Unnamed: 0,id,ad,education,ofjobs,yearsexp,honors,volunteer,military,empholes,occupspecific,...,compreq,orgreq,manuf,transcom,bankreal,trade,busservice,othservice,missind,ownership
0,b,1,4,2,6,0,0,0,1,17,...,1.0,0.0,1.0,0.0,0.0,0.0,0.0,0.0,0.0,
1,b,1,3,3,6,0,1,1,0,316,...,1.0,0.0,1.0,0.0,0.0,0.0,0.0,0.0,0.0,
2,b,1,4,1,6,0,0,0,0,19,...,1.0,0.0,1.0,0.0,0.0,0.0,0.0,0.0,0.0,
3,b,1,3,4,6,0,1,0,1,313,...,1.0,0.0,1.0,0.0,0.0,0.0,0.0,0.0,0.0,
4,b,1,3,3,22,0,0,0,0,313,...,1.0,1.0,0.0,0.0,0.0,0.0,0.0,1.0,0.0,Nonprofit


#### 1. What test is appropriate for this problem? Does CLT apply?

##### This will be a two-sample test, because we are comparing two sample populations.  The CLT does apply because the sample size is large (>30) and we will be testing the mean of the sample populations.  This will be a Z-Test, because we have a significant number of samples in our sample population, and because we can estimate the population standard deviation.

#### 2. What are the null and alternate hypotheses?

##### Null Hypothesis: The number of callbacks for black-sounding names is the same as for white-sounding names.  P1 - P2 = 0
Alternate Hypothesis: The number of callbacks for black-sounding names is NOT the same as for white-sounding names. P1 - P2 != 0

#### 3. Compute margin of error, confidence interval, and p-value.

In [23]:
# P1 = White names % callback
p1 = sum(data[data.race=='w'].call)/len(data[data.race=='w'])

# P2 = Black names % callback
p2 = sum(data[data.race=='b'].call)/len(data[data.race=='b'])

# Difference in sample population means
mean = p1 - p2
mean

0.032032854209445585

In [21]:
# Standard Deviation of the differences in the means
std = ((p1*(1-p1) + p2*(1-p2))/2435)**(1/2.0)

# Margin of error 
std*1.96

0.015255406349886438

In [20]:
# 95% confidence interval of the difference in means (z score of 1.96)
mean - 1.96*std, mean + 1.96*std

(0.016777447859559147, 0.047288260559332024)

#### 4. Write a story describing the statistical significance in the context or the original problem.

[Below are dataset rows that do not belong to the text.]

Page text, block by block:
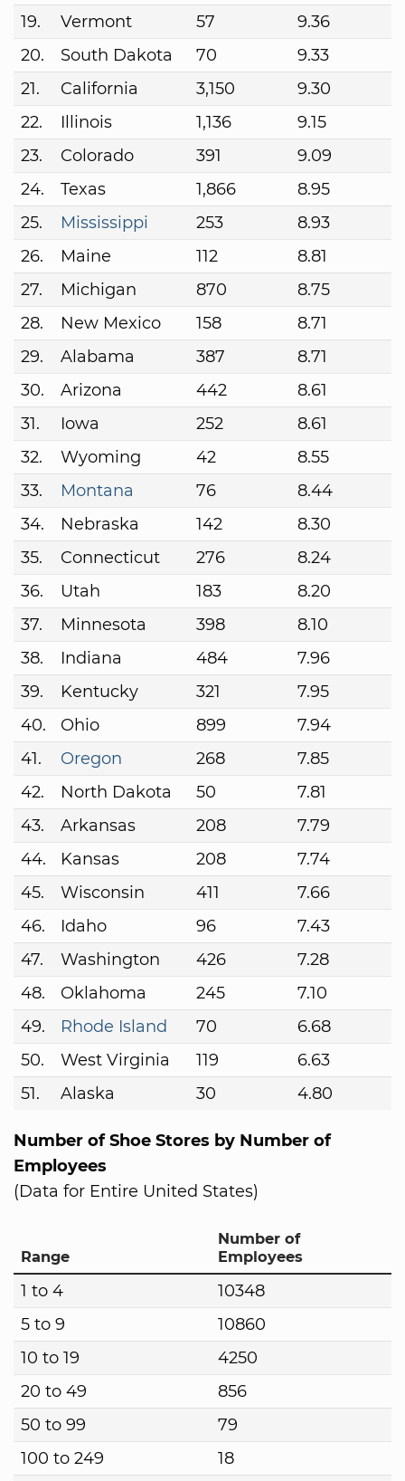
19. Vermont 57
9.36
20.
South Dakota 70
9.33
21.
California 3,150
9.30
22.
Illinois 1,136
9.15
23.
Colorado 391
9.09
24.
Texas 1,866
8.95
25.
Mississippi 253
8.93
26.
Maine 112
8.81
27.
Michigan 870
8.75
28.
New Mexico 158
8.71
29.
Alabama 387
8.71
30.
Arizona 442
8.61
31.
Iowa 252
8.61
32.
Wyoming 42
8.55
33.
Montana 76
8.44
34.
Nebraska 142
8.30
35.
Connecticut 276
8.24
36.
Utah 183
8.20
37.
Minnesota 398
8.10
38.
Indiana 484
7.96
39.
Kentucky 321
7.95
40.
Ohio 899
7.94
41.
Oregon 268
7.85
42.
North Dakota 50
7.81
43.
Arkansas 208
7.79
44.
Kansas 208
7.74
45.
Wisconsin 411
7.66
46.
Idaho 96
7.43
47.
Washington 426
7.28
48.
Oklahoma 245
7.10
49.
Rhode Island 70
6.68
50.
West Virginia 119
6.63
51.
Alaska 30 4.80
Number of Shoe Stores by Number of
Employees
(Data for Entire United States)
Range
Number of
Employees
1 to 4
10348
5 to 9
10860
10 to 19
4250
20 to 49
856
50 to 99
79
100 to 249
18

##### Based on the sample population, we are 95% confident that the difference between the percent of white name callbacks and the percent of black name callbacks will be between 1.678% and 4.729%.  Based on this, we reject the null hypothesis that there is no difference between the frequency that white and black names get callbacks.

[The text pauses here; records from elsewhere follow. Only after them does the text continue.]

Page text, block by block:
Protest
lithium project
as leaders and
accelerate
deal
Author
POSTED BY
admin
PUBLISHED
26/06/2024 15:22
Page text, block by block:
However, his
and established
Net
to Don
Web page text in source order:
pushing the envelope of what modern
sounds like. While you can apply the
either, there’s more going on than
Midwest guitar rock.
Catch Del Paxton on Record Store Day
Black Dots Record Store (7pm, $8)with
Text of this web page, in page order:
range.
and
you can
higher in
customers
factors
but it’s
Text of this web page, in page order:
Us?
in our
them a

#### 5. Does your analysis mean that race/name is the most important factor in callback success? Why or why not? If not, how would you amend your analysis?

##### My analysis does not necessarily mean that race / name is the most important factor in callback success.  In order to determine the most important factor in callback success, I would also need to analyze the importance of other factors, including years of experience, education level, number of prior jobs, gender, and other factors that are likely to impact the perception of the candidate.